Transition from single cac-files.php file server to site-specific .htaccess directives
Currently, all requests for uploaded files ([domain]/files/...) run through wp-content/cac-files.php, our custom router based on WP's old ms-files.php. We use cac-files.php primarily for access protection: we need to load the WordPress application to decide who should have access to what files. But this is totally unnecessary for sites that are publicly accessible. The result is a severe increase on server load and perceived performance, especially when requesting large numbers of files. (See for example #7985, where the lag is almost certainly due in part to the problem described here.)
I'd like to move to a system that looks like the following:
1. As in new WP Multisite installations, we don't rewrite uploaded file URLs by default, but allow Apache to serve them directly.
2. Non-public sites - which includes the main site, which needs to protect forum attachments and other files - will have an .htaccess file in their site-specific blogs.dir directory. This file will redirect all requests to a download handler similar to cac-files.php (maybe even cac-files.php itself, I guess)

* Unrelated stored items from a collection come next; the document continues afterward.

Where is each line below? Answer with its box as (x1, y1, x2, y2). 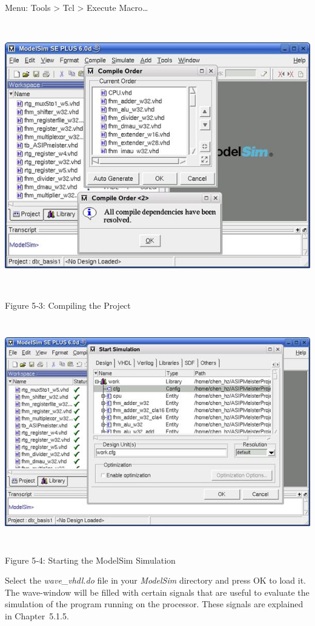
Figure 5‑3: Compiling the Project (5, 299, 131, 312)
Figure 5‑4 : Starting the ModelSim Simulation (5, 553, 176, 566)
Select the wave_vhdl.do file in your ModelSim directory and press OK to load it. (5, 574, 307, 587)
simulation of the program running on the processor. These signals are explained (5, 598, 303, 610)
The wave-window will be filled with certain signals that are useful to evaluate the (5, 585, 310, 598)
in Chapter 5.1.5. (5, 609, 69, 622)
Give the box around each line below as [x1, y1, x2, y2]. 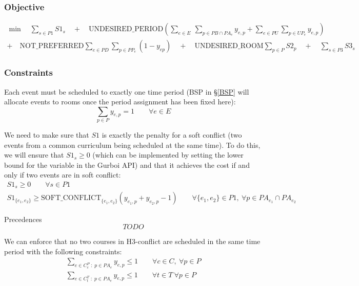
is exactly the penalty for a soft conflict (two [102, 129, 242, 140]
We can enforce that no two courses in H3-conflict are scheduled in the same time [4, 236, 261, 247]
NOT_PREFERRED [19, 42, 84, 50]
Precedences [4, 213, 42, 224]
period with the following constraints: [4, 246, 122, 256]
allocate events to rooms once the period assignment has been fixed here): [4, 96, 236, 107]
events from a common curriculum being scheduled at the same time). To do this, [4, 139, 261, 150]
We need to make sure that [4, 129, 89, 140]
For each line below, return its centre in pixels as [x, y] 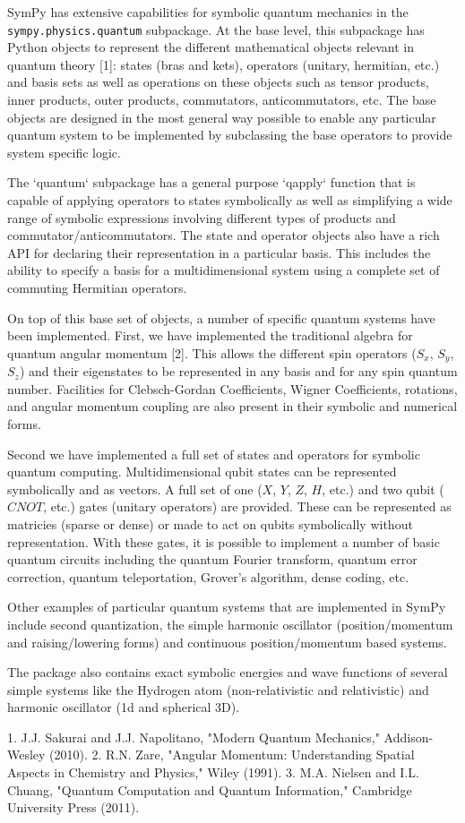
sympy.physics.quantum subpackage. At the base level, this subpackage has [216, 29]
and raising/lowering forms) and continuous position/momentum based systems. [227, 642]
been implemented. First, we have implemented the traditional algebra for [210, 335]
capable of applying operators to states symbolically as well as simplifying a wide [230, 200]
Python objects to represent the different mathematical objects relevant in [211, 47]
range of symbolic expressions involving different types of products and [202, 217]
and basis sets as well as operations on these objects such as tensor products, [218, 82]
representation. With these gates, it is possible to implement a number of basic [224, 541]
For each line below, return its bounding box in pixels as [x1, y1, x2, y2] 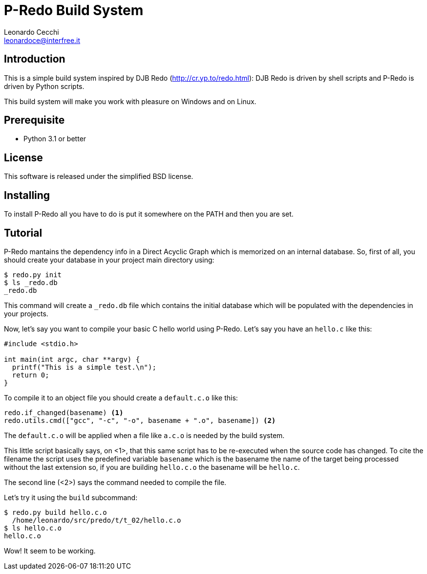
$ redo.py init [4, 270, 62, 279]
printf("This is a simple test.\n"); [12, 363, 156, 371]
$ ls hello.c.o [4, 524, 62, 532]
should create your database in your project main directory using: [4, 255, 214, 264]
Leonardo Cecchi [4, 27, 59, 36]
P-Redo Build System [4, 2, 144, 19]
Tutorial [4, 226, 43, 239]
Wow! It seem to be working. [4, 546, 96, 555]
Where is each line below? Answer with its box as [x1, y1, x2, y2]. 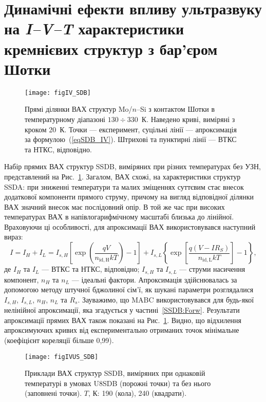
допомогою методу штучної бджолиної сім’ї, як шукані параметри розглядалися [4, 284, 254, 295]
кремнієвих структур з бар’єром [4, 38, 218, 59]
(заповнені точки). [25, 388, 82, 398]
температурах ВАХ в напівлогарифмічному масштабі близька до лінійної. [4, 211, 234, 222]
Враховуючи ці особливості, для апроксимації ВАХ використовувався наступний [4, 221, 256, 232]
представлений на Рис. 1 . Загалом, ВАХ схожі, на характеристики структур [4, 171, 241, 182]
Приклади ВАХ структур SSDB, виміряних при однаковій [25, 368, 205, 378]
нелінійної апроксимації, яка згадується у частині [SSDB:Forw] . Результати [4, 305, 240, 315]
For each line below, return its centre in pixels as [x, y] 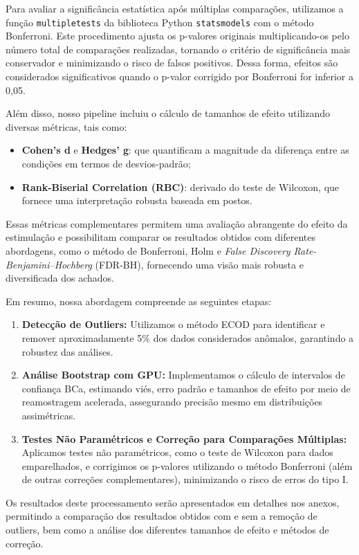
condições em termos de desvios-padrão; [106, 163]
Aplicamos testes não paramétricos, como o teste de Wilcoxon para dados [177, 452]
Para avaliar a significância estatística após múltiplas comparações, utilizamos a [175, 8]
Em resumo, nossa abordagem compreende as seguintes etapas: [139, 301]
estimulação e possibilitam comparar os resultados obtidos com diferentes [160, 237]
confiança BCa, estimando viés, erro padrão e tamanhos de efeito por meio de [186, 388]
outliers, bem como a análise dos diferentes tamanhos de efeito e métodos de [167, 530]
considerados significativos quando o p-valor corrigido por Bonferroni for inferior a [180, 76]
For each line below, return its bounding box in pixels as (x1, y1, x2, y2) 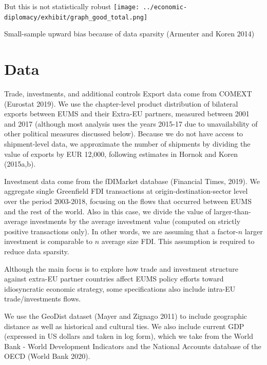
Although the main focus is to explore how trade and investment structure (4, 263, 238, 274)
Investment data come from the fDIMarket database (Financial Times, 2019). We (4, 175, 260, 186)
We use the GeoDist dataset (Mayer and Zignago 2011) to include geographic (4, 310, 247, 321)
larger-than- (214, 206, 251, 216)
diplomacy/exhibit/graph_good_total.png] (4, 13, 148, 21)
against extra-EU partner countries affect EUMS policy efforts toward (4, 273, 224, 284)
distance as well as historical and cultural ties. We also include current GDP (4, 320, 244, 331)
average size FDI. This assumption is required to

I think that the change to 1 is very easy (the UPLOADS constant or something like that). For 2, I'll need to write some custom code to generate .htaccess files. This routine will need to run whenever a site's privacy settings are changed, to either create or delete .htaccess, as appropriate. There'll also need to be a one-time update routine to create .htaccess files for existing sites. I've done a lot of this work for BuddyPress Docs and other projects, so it should be a somewhat reasonable port.
Posting here for any discussion (especially thoughts from Ray, in case I'm missing anything) before working on it. Putting in 1.12 for now, though it could be moved to a minor release, maybe early in the summer.
#8 Updated by Boone Gorges 7 months ago
After getting a report similar to #7985 this morning (#8602), I spent some time trying to understand our options a bit better. A full migration will be more complicated than I thought (we'd be inverting the default behavior of WordPress in a number of ways, with several layers of legacy content to deal with), but a partial mitigation of the problem is actually quite a bit easier.
I've made the following change, effective immediately on the production site: https://github.com/cuny-academic-commons/cac/commit/46d9b0de1e65ad80667c5b6b3a62b8acc5fd1e0b Here's what it does:
1. On private sites, do nothing.
2. On non-private sites (fully public or "discourage search engines"), do nothing on the front end. In the admin, filter WP's upload directory so that it points to /wp-content/blogs.dir/[blog-id]/files rather than /files/. The primary effect of this change is that dynamically-generated attachment URLs point directly to the files instead of to a WordPress endpoint. This means two things:
a. Uploaded images displayed in the admin - especially in the Media Library - are served directly from Apache. This should basically solve the problem in #7985 for non-private sites.
b. Images inserted into posts will have URLs that point directly to the file, so that loading them on the front end will not require bootstrapping WordPress a second (third, fourth...) time.
As noted, private sites are unaffected. Admins will still experience some slowness when loading their Media Libraries.
This solution is actually fairly robust and might constitute a "good enough" solution in the long run. There are some smaller remaining issues, which might fall outside the scope of this ticket:
a. While we do /files/ rewriting using cac-files.php to protect uploaded files, we don't actually have server-level protections against accessing these files directly. This doesn't have a practical effect in most cases, since the server URLs are never exposed, but it's something we should fix.
b. Related: When switching a site from private to non-private - or, more importantly, from non-private to private - we should have a cleanup routine that creates the necessary .htaccess file.
I'll leave the ticket open to address these latter issues. In the meantime, please keep a careful eye out for media-related support requests in the upcoming days.
#10 Updated by Boone Gorges 6 months ago
Here's a first pass at a tool that generates the necessary .htaccess file for non-public sites: https://github.com/cuny-academic-commons/cac/commit/5ce7e07d19f8ad8559a83fbcd68979a327efca5c
I've also written a wp-cli-script that will backfill .htaccess for existing sites, which is attached to this ticket.
It won't be practical to do very wide testing (beyond what I've already done) until we're in production. I'm leaving the ticket open to account for post-release issues.